The genomic and transcriptomic architecture of niche breadth, adaptation, and speciation

Ecological divergence between populations and even speciation can occur over rapid timescales.

Whether specific genomic or transcriptomic architectures underly these processes, remains a persistent gap in evolutionary biology. Evidence suggests that structural variants (SVs), like inversions, have an immense impact on evolution.

Repetitive content, specifically transposable elements (TEs), also represent a previously underappreciated yet pervasive axis of genomic variation.

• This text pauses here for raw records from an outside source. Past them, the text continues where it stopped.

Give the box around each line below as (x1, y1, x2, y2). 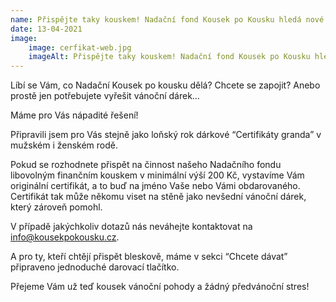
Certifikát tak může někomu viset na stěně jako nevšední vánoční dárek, (10, 191, 307, 203)
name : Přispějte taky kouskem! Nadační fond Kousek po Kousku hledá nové (10, 14, 325, 25)
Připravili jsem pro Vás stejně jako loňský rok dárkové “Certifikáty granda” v (10, 129, 322, 141)
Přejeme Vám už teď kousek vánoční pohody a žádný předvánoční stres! (10, 281, 310, 293)
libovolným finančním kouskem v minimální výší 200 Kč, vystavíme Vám (10, 169, 305, 181)
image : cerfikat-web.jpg (28, 42, 132, 53)
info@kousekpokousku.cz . (10, 231, 120, 243)
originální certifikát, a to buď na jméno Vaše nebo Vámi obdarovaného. (10, 180, 301, 192)
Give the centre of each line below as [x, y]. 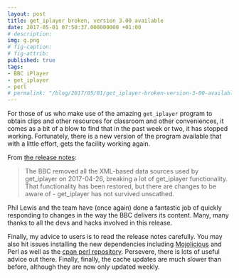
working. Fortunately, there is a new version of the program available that [115, 137]
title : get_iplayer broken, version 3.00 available [85, 21]
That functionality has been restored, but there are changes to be [121, 186]
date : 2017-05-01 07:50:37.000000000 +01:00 [74, 27]
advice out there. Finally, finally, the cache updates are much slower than [115, 260]
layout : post [27, 14]
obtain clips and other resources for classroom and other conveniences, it [116, 121]
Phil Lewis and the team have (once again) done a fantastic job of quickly [115, 208]
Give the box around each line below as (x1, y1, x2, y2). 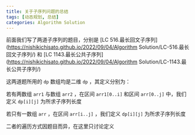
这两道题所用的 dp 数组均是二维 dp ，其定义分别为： (6, 78, 131, 85)
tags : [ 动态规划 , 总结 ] (6, 14, 59, 20)
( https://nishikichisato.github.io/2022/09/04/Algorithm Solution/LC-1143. (6, 58, 182, 65)
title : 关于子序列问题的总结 (6, 8, 69, 15)
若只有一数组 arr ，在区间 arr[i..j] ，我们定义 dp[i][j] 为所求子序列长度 (6, 110, 186, 117)
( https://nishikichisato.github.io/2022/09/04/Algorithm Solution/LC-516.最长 (6, 43, 190, 50)
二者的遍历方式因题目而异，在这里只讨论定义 (6, 123, 115, 130)
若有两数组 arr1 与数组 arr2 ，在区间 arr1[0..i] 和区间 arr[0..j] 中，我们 (6, 90, 187, 97)
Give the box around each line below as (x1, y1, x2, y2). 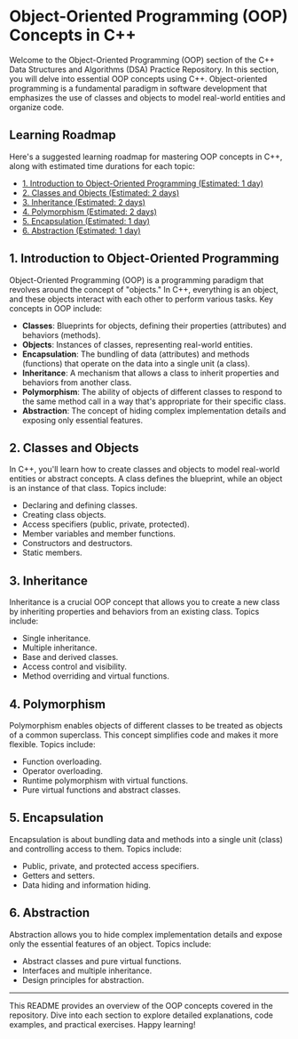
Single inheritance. (21, 633, 91, 644)
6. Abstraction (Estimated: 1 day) (21, 225, 141, 236)
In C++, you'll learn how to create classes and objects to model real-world (9, 464, 280, 475)
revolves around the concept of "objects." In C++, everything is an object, (9, 284, 279, 294)
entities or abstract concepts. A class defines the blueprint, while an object (9, 473, 283, 484)
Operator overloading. (21, 766, 104, 776)
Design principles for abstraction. (21, 974, 145, 985)
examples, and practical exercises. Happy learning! (9, 1019, 196, 1029)
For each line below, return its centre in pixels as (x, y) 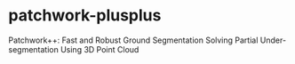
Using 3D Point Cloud (100, 49)
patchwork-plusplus (85, 16)
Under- (273, 40)
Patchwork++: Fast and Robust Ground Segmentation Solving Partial (133, 40)

Importantly, both TEs and SVs have the potential to impact transcriptional variation, leading to novel or divergent phenotypes.

However, the mechanisms by which genomic architecture influences gene expression and alternative splicing are not well known.My project explores the role of SVs and TEs in niche breadth, adaptive divergence, and speciation using peacock flies.

I have documented features making these flies an ideal system to test the transcriptional role of SVs and TEs, including a genome expansion driven by TEs, a large inversion differentiating evolved specialists, and expression differences among specialized flies.

I will uncover the transcriptomic mechanisms by which SVs and TEs generate plastic or divergent phenotypes and affect fitness.

Unraveling these mechanisms will enhance our understanding of the genomic basis of adaptive evolution and speciation and will improve our ability to predict how organisms respond to environmental change based on their genomic and transcriptomic architecture.